The following anecdote about him is also founded on fact. One day while out walking, a gruff chap with a pushcart ran one of the wheels over his foot. The man stopped his wagon too late, turned around — whereupon the attorney, quite beside himself, with his cheeks gone pale and trembling, raised his hat and stammered, "I beg your pardon." Things of that sort are disgusting. This peculiar colossus seemed continually to be tortured by a bad conscience. If he appeared with his wife on the Lerchenberg, the main promenade of the city, he would keep casting tremulous side-glances at Amra as she sprang forward with her remarkable elasticity, and he would greet everyone with too much eagerness, with an air of anxious diligence. It was as though he felt called upon to bow humbly before every lieutenant, and apologize that he, he of all people, should be in possession of this beautiful woman.
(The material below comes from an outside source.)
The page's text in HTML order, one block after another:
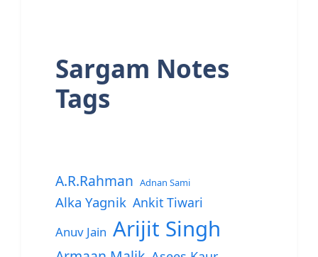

And the beseechingly friendly expression about his mouth seemed to be begging everyone not to laugh at him.
As has already been pointed out, there is no way of telling just why Amra married Herr Jacoby the attorney. But for his part, he loved her, and with a love indeed that was too fervent to be met with often in people of his build. He loved her with all the anxiety and humility corresponding to the rest of him. Late in the evening, when Amra had gone to bed in her large bedroom with its high, thickly curtained windows, the attorney would often come in so softly that his footsteps were inaudible, that she could hear nothing but the steady shaking of the floor and the furniture. He would kneel beside her heavy bed, and take her hand with infinite caution. At such times Amra would draw her eyebrows until there were little perpendicular wrinkles in her forehead. Silently, with an expression of sensual malice, she would observe her prodigious husband lying there in the pale light of the night-lamp. He would stroke the cover back carefully from her arm with his plump, quivering hands, and place his miserably wide face against this full brown arm — there, where the tiny blue veins showed against the darker tint. Then he would begin speaking, the way a man of good common sense would never speak of ordinary matters. "Amra!" he would whisper; "my dear Amra! Am I disturbing you? Are you asleep yet? O God, I have been thinking all day long how beautiful you are and how much I love you! . . . Listen, what I have to say to you — it is so hard to express. I love you so much that often my heart seems to get tight and I don't know what to do; I love you more than I can bear! You can't understand all this, but you will believe me, and you must say just once that you will be a little bit grateful to me, for don't you know that such a love as mine for you is worth something in this world . . . and that you will never betray me or do anything underhanded, even if you cannot love me, but out of gratitude, simply out of gratitude. . . . I came here to beg that of you, as hard, as earnestly as I can. . . ." Such speeches usually ended by the attorney's finding everything unchanged, and breaking into a soft, bitter weeping. But then Amra would be moved somewhat, would run her hand over her husband's bristles, and talk to him in the drawled, encouraging, and teasing tone one uses to a dog that is licking his shoes, "Yes, yes, you're a nice fellow. . ."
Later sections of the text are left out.